As we have discussed in previous posts, the development of the tissues is required to create the unified body, but this can now be broken down a little further into major directions of expression and the related tissue development that is required to achieve action along them. In this post we will look at how muscle chains linked via fascia form ‘lines’ in the body that are responsible for the major motions our body can create. The body lines are the major chains of tissue that we use as humans, often without realizing.

Major body lines and the planes of motion have been identified for centuries through various terms and phrases, but the easiest way to witness them is look at how the human body moves in its actions during normal demands.


Thomas Myers book ‘Anatomy Trains’ is a seminal work on these lines of tissue. In it, he outlines what they lines are, what muscle groups are involved and how they are used. I would recommend this excellent work to anyone truly interested in a deep exploration of the anatomy of these lines. Here my aim is simply to bring these major lines to your attention in order to help re-enforce and quantify some of the movement and developmental methods in Internal Power Training.
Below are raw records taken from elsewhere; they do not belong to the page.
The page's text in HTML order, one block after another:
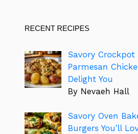
RECENT RECIPES
Savory Crockpot
Parmesan
Delight You
By Nevaeh Hall
Savory Oven
Burgers You’ll
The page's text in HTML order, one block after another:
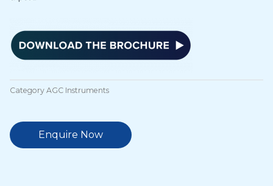
Category AGC Instruments
Enquire Now
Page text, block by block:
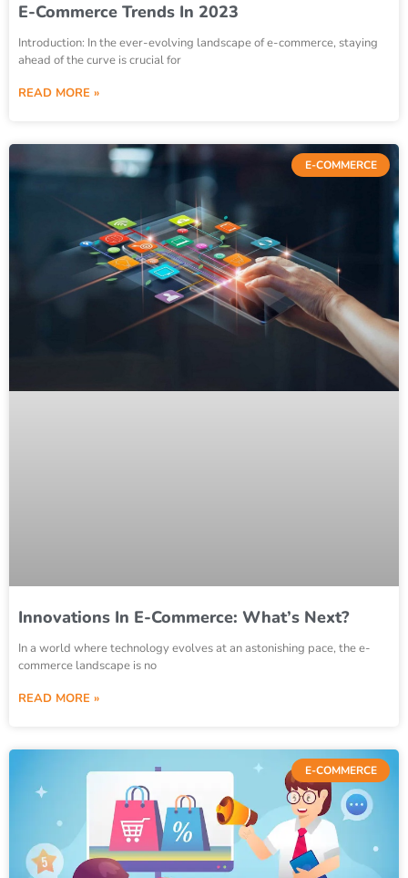
E-Commerce Trends In 2023
Introduction: In the ever-evolving landscape of e-commerce, staying
ahead of the curve is crucial for
READ MORE »
E-COMMERCE
Innovations In E-Commerce: What’s Next?
In a world where technology evolves at an astonishing pace, the e-
commerce landscape is no
READ MORE »
E-COMMERCE
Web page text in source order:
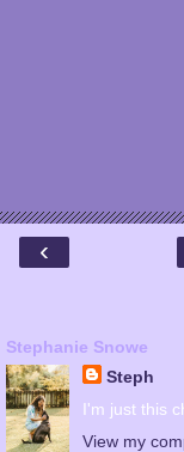
‹
Stephanie Snowe
Steph
I'm just this
View my
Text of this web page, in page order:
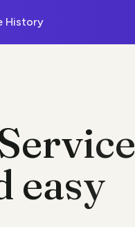
History
easy
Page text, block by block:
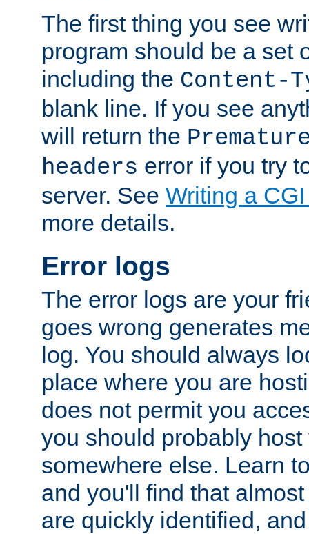
The first thing you see
program should be a set
including the Content-
blank line. If you see
will return the
headers error if you try
server. See Writing a
more details.
Error logs
The error logs are your
goes wrong generates
log. You should always
place where you are
does not permit you
you should probably host
somewhere else. Learn
and you'll find that
are quickly identified,
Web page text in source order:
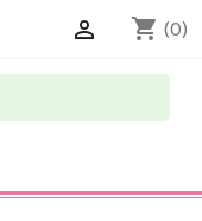
shopping_cart (0)


But first, I would just like to briefly discuss separation as it relates to body methods. It is easy for us to break methods like these down into its component parts in order to examine them in more detail. Indeed, this site is most probably focused towards that specific point. But it is extremely important that we remember that these individual concepts are never, at any stage separated from the whole. The body, mind, breath and the various chains of tissue are all ‘one thing’ and will always be one thing, so we should practice with the understanding that ‘one thing’ is the ultimate goal. Here is where the good coach or teacher becomes invaluable. Their expertise and understanding will allow you to develop competency in one aspect of IP while the others are improved too.

I mention this in this post and over the coming posts, because we are about to ‘slice up’ the body into a number of specific muscle groups and lines and it would be easy for the reader to think that these are all that matter. However they are part of an all encompassing network of connections permeating the body. Much like a football, made of numerous bits of leather, but none are independent or separate from the other when the ball is used. The gaps between these lines are a wide ranging network of minor body lines, webs and networks that are just as vital to the healthy human as the major ones described here.


The Axis is often thought to be the ‘centre line’ of the human body, and although his concept is useful for some training methods, the Axis is better described as the deep front line, superficial front line and the back lines of the body. These chains of tissue in the body are made up of muscles and fascia that link the top and base of the head to the lower torso and pelvis. The axis is often mistakenly thought to be the spine but this doesn't take into consideration the tissues concerned, although it is of course relevant.  The axis tissue is responsible for causing bowing in the sagittal and coronal planes, as well as creating waves and spirals. It is one of the first lines to work with in order to correctly align the torso for further postural development and to develop the springy body like that of the Internal Arts Expert.


(Dang Jin) - The bodies inner support structure

The laying down of thicker and stronger tissue on the inside of the legs is a core component of internal power training.  The postures that develop these tissues are often called the ‘horse’ or ‘horse riding’ stances. When done a certain way the practitioner will effectively ‘sit’ on the inside lines of the legs like the arch of a bridge and develop the ‘rooting’ capabilities so famous in these systems. This is the ‘crotch arch’ and is normally the second line of focus in training.


The pillars of the body.

Almost all Chinese internal arts forms start in a similar manner; the arms start by the practitioner’s sides, the posture is neutral, then the arms are raised. As the arms rise the side lines are revealed and engaged and the support pillars of the body are utilized like a suspension bridge. We can think of them as bands of tissue located from the arm pit to the outer ridge of the foot. They are extremely important in their role for overall body stability, alignment and the control of the pelvic movement out to the sides. These lines also help to fuel twisting and rebound forces.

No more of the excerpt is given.